Shell, tests, & media (Agent mode):

Tool	Description
`run_shell`	Execute a shell command (non-interactive, configurable timeout).
`run_tests`	Auto-detect and run the project’s test suite.
`generate_image` / `edit_image`	Generate or edit images with Grok Imagine.
`generate_video` / `edit_video` / `extend_video`	Generate, edit, or extend videos.
`create_tool` / `modify_tool` / `delete_tool`	Tool Forge: build custom tools at runtime.
`research_api` / `setup_api` / `call_api`	Research, configure, and invoke third-party HTTP APIs.
`vault_list` / `vault_store` / `vault_retrieve` / `vault_remove`	Encrypted secrets vault for API keys and credentials.
`summarize_and_new_chat`	Compress the session and start a fresh chat with continuity.
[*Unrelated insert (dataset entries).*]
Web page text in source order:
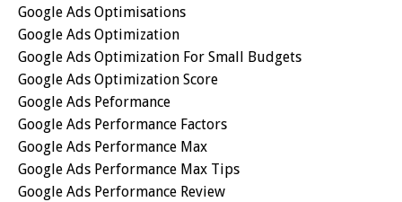
Google Ads Optimisations
Google Ads Optimization
Google Ads Optimization For Small Budgets
Google Ads Optimization Score
Google Ads Peformance
Google Ads Performance Factors
Google Ads Performance Max
Google Ads Performance Max Tips
Google Ads Performance Review
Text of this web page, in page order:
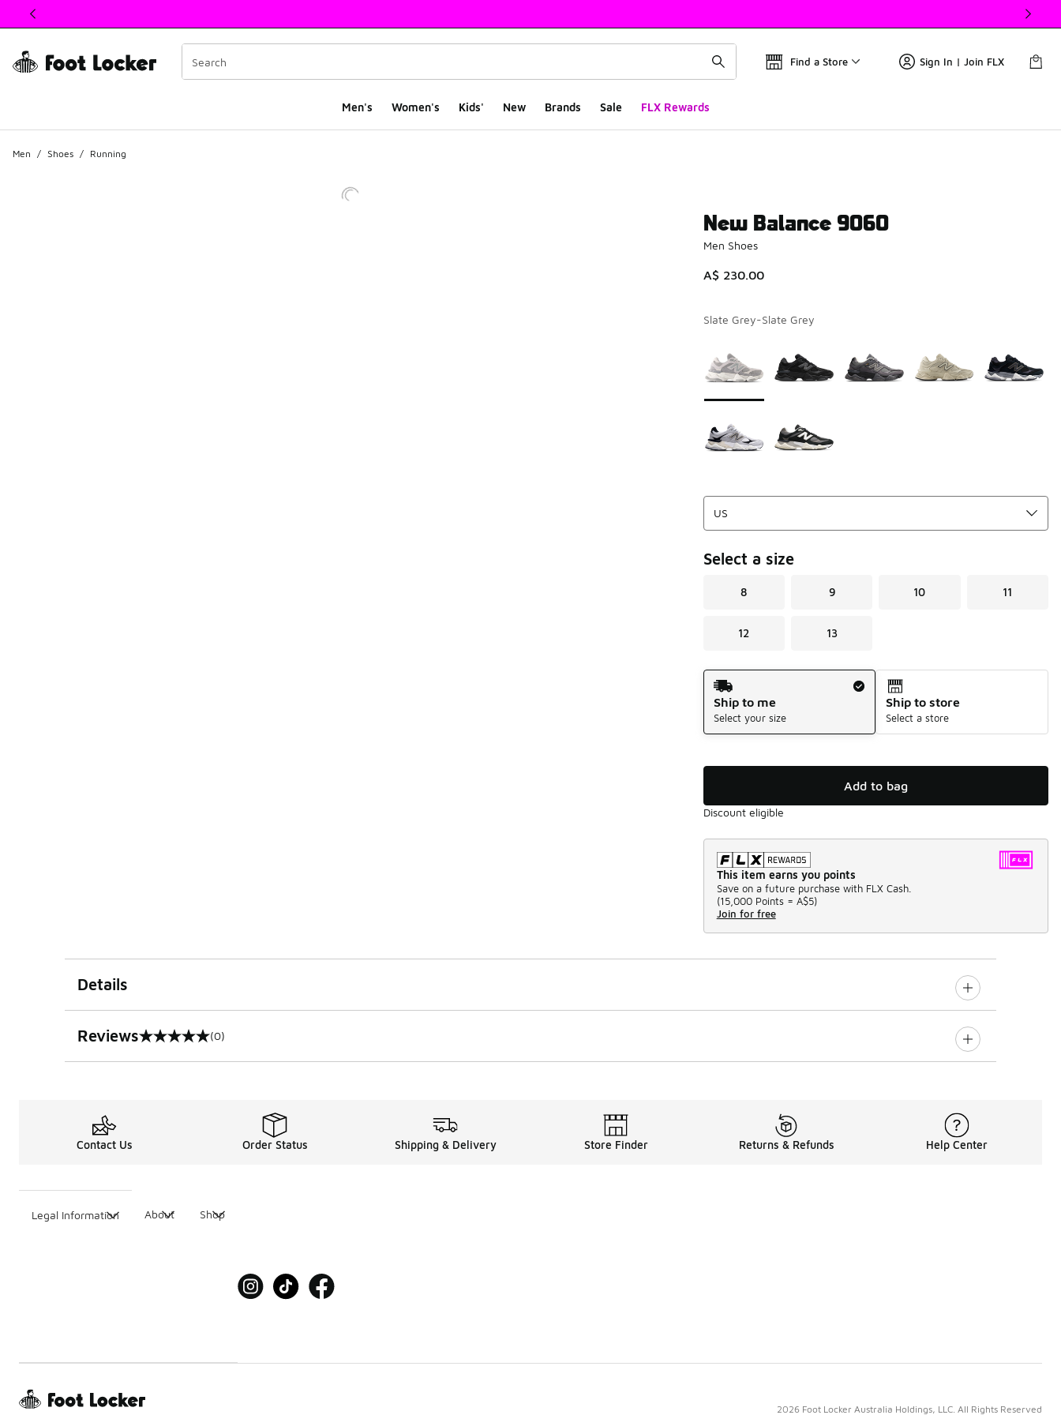
This link will open in a new window
Find a Store Sign In | Join FLX
Men's Women's Kids' New Brands Sale FLX Rewards
Men / Shoes / Running
New Balance 9060
Men Shoes
A$ 230.00
Slate Grey-Slate Grey
Select a size
8 9 10 11
12 13
Shipping Method
Ship to me
Select your size
Ship to store
Select a store
Add to bag
Discount eligible
This item earns you points
Save on a future purchase with FLX Cash.
(15,000 Points = A$5)
Join for free
Details
Reviews
0 out of 5 rating (0)
Contact Us Order Status Shipping & Delivery Store Finder Returns & Refunds Help Center
Legal Information About Shop
2026 Foot Locker Australia Holdings, LLC. All Rights Reserved
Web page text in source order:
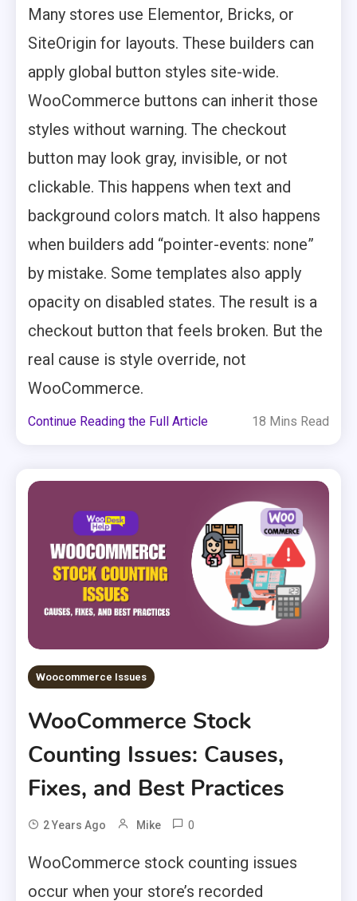
Many stores use Elementor, Bricks, or
SiteOrigin for layouts. These builders can
apply global button styles site-wide.
WooCommerce buttons can inherit those
styles without warning. The checkout
button may look gray, invisible, or not
clickable. This happens when text and
background colors match. It also happens
when builders add “pointer-events: none”
by mistake. Some templates also apply
opacity on disabled states. The result is a
checkout button that feels broken. But the
real cause is style override, not
WooCommerce.
Continue Reading the Full Article 18 Mins Read
Woocommerce Issues
WooCommerce Stock
Counting Issues: Causes,
Fixes, and Best Practices
2 Years Ago Mike 0
WooCommerce stock counting issues
occur when your store’s recorded

Database, knowledge base, & apps:

Tool	Description
`db_query`	Read from the main agent database.
`save_article` / `search_articles`	Persistent knowledge base.
`create_app` / `edit_app_file` / `list_apps`	Generate static or dynamic web apps served from `/apps/<slug>/`.
`app_token`	Return the `agent_token` for a given app (for manual SDK calls).
`app_db_execute`	Seed or mutate data in an app’s private SQLite DB.
`app_db_set_cap`	Set a per-app DB size cap (MB), overriding the global default.

Services & sub-agents:

Tool	Description
`create_service` / `manage_service` / `delete_service` / `list_services`	Manage long-running services (tick-based or `type:"process"`).
`tail_service_logs`	Fetch the most recent log lines from any service (Question mode, read-only).
`spawn_subagent`	Delegate a bounded task to a child agent with `allowed_paths` and `allowed_tools`.
`wait_subagent`	Block on a child task’s completion (with timeout).
`cancel_subagent` / `list_subagents`	Cancel or list delegated tasks.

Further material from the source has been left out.